In other words, they weren’t happy because they could ignore unpleasant things, but instead their amygdala had a balanced response to both extremes.

The researchers propose that instead of focusing entirely on avoiding personal harm, the amygdala is involved in empathetic response as it’s also activated by seeing others in need.

This suggests that our amygdala is primed by our psychological state, and how can we separate our mental or emotional state from our cultural milieu?

Neuroscience labels a person’s capacity to regulate their emotional reactions as their ‘affective style’ and considers it a combination of nature and nurture. And if the role of the amygdala is simply to help us know what signals to pay attention to this makes it a neutral observer, that is then overlaid with cultural patterning.

This is not to say that babies are born as blank slates with neutral amygdalas. It’s much more complex than that with an unborn child already affected by layers of cultural practices, as well as environmental and social conditions, which humans may or may not be able to control.
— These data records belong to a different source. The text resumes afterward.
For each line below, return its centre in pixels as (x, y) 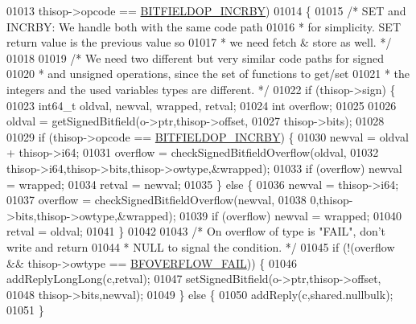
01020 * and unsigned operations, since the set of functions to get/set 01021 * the (208, 74)
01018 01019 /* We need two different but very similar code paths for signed (195, 57)
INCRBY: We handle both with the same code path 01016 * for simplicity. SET (204, 26)
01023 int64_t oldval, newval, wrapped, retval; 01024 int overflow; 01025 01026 (202, 105)
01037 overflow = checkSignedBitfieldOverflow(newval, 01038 (157, 200)
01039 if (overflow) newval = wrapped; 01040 (291, 215)
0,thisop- (332, 200)
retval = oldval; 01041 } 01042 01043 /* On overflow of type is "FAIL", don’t (196, 231)
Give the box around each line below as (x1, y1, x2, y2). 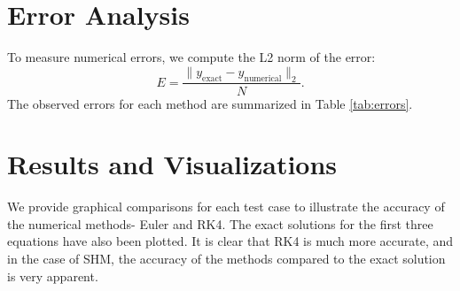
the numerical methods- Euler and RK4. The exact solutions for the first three (7, 214, 433, 233)
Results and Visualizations (7, 146, 338, 182)
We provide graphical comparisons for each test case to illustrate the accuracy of (7, 197, 445, 216)
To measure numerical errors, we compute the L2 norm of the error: (7, 48, 376, 66)
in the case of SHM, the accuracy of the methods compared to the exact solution (7, 249, 446, 268)
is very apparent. (7, 266, 98, 285)
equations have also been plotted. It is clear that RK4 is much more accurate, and (7, 232, 454, 250)
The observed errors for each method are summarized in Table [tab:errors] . (7, 94, 413, 112)
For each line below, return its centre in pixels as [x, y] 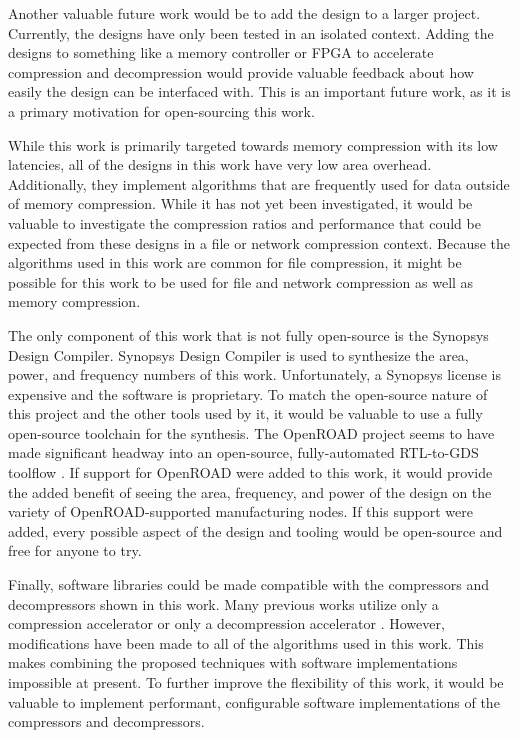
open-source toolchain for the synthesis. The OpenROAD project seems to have [251, 432]
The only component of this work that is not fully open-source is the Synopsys [248, 334]
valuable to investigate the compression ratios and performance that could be [244, 222]
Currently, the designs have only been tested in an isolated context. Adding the [251, 32]
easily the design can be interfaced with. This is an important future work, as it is [259, 91]
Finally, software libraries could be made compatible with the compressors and [249, 584]
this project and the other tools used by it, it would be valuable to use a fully [245, 413]
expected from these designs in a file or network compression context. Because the [259, 242]
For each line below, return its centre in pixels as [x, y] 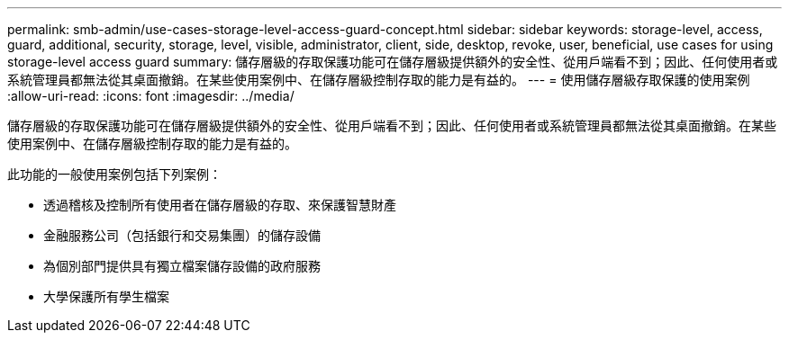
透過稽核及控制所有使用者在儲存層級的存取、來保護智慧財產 [220, 205]
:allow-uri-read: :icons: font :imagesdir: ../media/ [151, 96]
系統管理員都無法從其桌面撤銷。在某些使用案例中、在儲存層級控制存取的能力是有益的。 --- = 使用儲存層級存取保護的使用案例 [379, 80]
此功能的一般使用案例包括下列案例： [114, 174]
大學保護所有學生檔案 [106, 296]
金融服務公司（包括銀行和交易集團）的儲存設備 [182, 235]
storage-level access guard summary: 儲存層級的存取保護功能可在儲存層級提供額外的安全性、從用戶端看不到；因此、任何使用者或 [393, 62]
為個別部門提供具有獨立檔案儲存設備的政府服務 [182, 266]
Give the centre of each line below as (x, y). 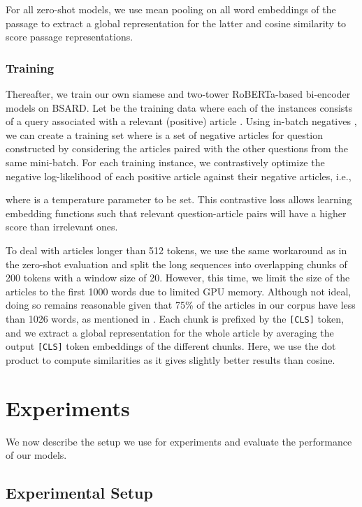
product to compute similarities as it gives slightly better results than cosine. (171, 359)
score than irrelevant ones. (62, 227)
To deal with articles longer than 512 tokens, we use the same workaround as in (176, 250)
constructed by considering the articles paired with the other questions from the (177, 148)
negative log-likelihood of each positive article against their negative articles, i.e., (179, 176)
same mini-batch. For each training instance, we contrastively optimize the (165, 162)
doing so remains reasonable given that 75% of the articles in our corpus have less (181, 305)
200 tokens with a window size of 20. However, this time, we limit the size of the (178, 278)
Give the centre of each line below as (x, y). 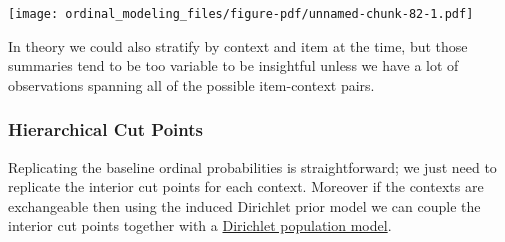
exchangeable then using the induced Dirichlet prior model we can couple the (244, 205)
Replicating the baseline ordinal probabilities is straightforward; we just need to (252, 166)
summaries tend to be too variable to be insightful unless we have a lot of (233, 65)
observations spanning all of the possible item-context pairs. (191, 84)
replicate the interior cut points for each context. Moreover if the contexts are (246, 186)
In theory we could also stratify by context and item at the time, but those (238, 45)
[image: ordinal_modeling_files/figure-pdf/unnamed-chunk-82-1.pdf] (241, 14)
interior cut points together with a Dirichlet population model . (200, 225)
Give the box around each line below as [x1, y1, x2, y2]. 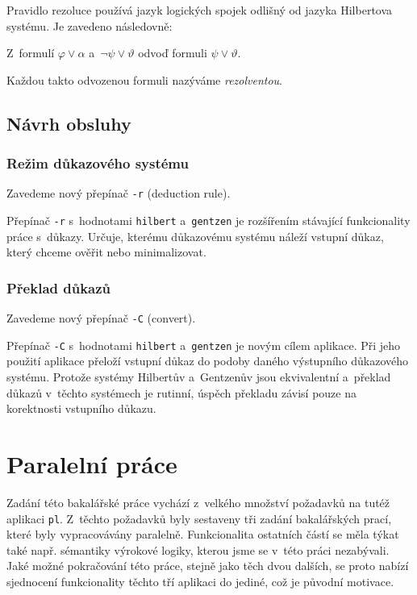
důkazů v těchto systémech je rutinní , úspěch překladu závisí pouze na [6, 384, 357, 401]
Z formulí [6, 44, 55, 61]
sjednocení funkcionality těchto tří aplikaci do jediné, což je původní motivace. [6, 572, 394, 589]
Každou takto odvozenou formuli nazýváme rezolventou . [6, 71, 283, 88]
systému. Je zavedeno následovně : [6, 17, 173, 34]
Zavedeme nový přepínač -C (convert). [6, 310, 196, 327]
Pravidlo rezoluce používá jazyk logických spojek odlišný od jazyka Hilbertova [6, 2, 393, 18]
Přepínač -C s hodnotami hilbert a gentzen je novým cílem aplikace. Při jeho [6, 336, 401, 353]
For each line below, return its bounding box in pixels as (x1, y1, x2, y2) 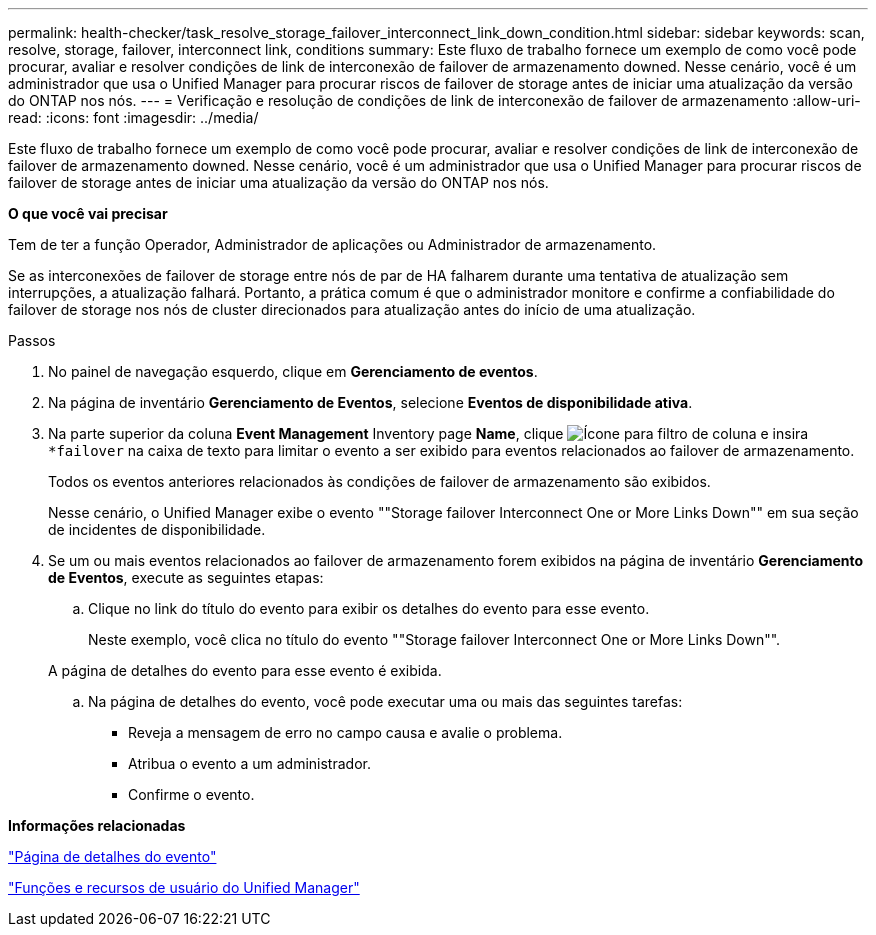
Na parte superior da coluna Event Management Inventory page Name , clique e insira (48, 425, 809, 442)
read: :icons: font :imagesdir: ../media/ (8, 109, 259, 126)
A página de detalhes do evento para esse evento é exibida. (48, 662, 442, 679)
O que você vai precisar (8, 205, 168, 222)
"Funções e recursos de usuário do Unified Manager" (8, 879, 360, 896)
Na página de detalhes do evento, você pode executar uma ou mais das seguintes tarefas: (88, 693, 683, 710)
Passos (8, 332, 56, 349)
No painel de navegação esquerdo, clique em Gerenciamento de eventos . (48, 363, 538, 380)
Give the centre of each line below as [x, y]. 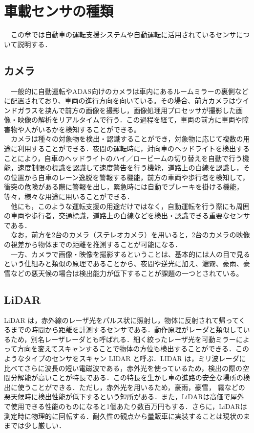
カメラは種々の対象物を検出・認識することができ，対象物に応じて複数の [127, 139]
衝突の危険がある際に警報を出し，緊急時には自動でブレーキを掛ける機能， [124, 187]
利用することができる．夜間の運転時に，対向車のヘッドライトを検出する [134, 148]
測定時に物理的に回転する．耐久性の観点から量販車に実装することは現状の [124, 416]
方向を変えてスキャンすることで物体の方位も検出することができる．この [133, 349]
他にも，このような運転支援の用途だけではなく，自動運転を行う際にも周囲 [130, 206]
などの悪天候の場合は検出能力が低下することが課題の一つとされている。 [127, 273]
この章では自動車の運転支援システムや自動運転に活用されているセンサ [123, 34]
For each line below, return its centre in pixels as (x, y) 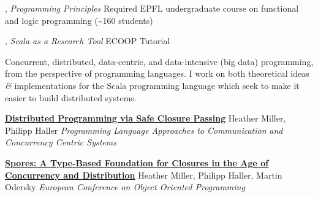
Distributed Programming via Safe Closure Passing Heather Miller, (146, 118)
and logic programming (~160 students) (79, 20)
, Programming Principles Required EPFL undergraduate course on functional (152, 8)
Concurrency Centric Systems (61, 142)
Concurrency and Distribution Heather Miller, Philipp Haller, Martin (144, 175)
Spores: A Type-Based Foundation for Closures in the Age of (137, 162)
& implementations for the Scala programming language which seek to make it (152, 85)
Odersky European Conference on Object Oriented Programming (125, 187)
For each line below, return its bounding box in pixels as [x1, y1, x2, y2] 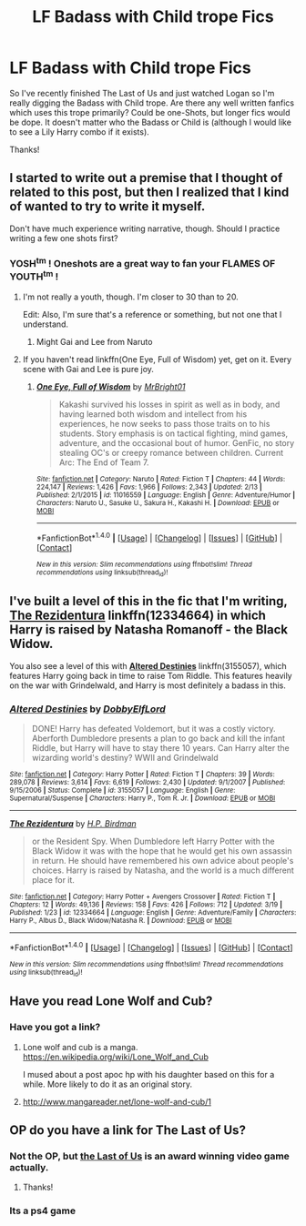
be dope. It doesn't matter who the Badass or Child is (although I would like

Levels of anxiety can be ramped up by the in-utero experience, which is intimately linked to their mother’s environment, her psyche and her social situation. Even the grandparents’ experiences affect the baby’s gene expression through epigenetics. And recent microbiome research tells us that before we’re born our mother’s microbial world is already impacting our emotional or mental propensities, which are entwined in multiple ways, with these microbes through our gut-brain axis and neuro-biology, (amygdala included).

We also can’t discount medical-cultural practices that affect the microbiome, the chemical body burden of living in toxic environments, and the stress of trauma or unjust social systems.

Fear is not a biological imperative, it’s a cultural zeitgeist.

Fear is a secondary response, not an automatic primal response to a changing environment.

The amygdala looks for the unfamiliar in the environment, and it’s believed that it then checks in with memory to determine action. The response is mediated by the neurotransmitters already circulating through our system, and thus can’t be divorced from our general state of mind. As mentioned this could involve stress reactions from not feeling in control, canny assessments of opportunities, and compassionate consideration for the needs of others. And the activation involves more than visual cues, including information from other senses and underlying intuitive responses beyond our logical mind.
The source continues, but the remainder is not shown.